Num acórdão proferido no dia 19, o TC entendeu que guardar os dados de tráfego e localização de todas as pessoas, de forma generalizada, "restringe de modo desproporcionado os direitos à reserva da intimidade da vida privada e à autodeterminação informativa".

O possível impacto desta decisão nos processos com recurso a metadados na investigação criminal desde 2008 está já a ser questionado por diferentes agentes do setor judiciário e foi inclusivamente comentado pelo Presidente da República, Marcelo Rebelo de Sousa, que sublinhou a posição "muito firme" dos juízes do TC.

"O problema é o seguinte, o Tribunal Constitucional entende que a Constituição é muito fechada. Quando ela foi aprovada era muito fechada e muito restritiva e, portanto, tem mantido em sucessivas decisões uma posição muito firme que é não permitir uma lei que dê o acesso aos chamados metadados para efeitos de investigação criminal internacional", disse Marcelo Rebelo de Sousa.

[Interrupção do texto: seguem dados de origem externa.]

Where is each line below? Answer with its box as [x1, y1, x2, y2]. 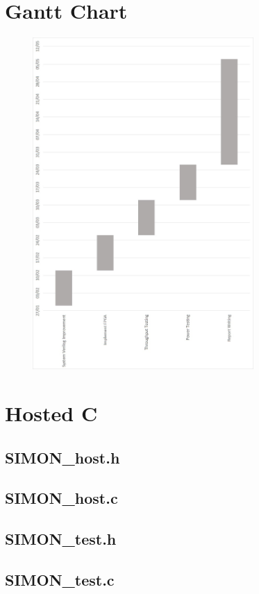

Já hoje, o Sindicato dos Magistrados do Ministério Público (SMMP) tinha defendido, em resposta à Lusa, que a decisão do TC vinha impossibilitar a investigação criminal, nomeadamente no que diz respeito aos crimes informáticos, acusando ainda o TC de desproteger as vítimas destes crimes.

Por outro lado, o bastonário da Ordem dos Advogados, Luís Menezes Leitão, rebateu as críticas às possíveis consequências do acórdão do TC sobre o uso de metadados e lembrou que a investigação criminal tem de respeitar a Constituição.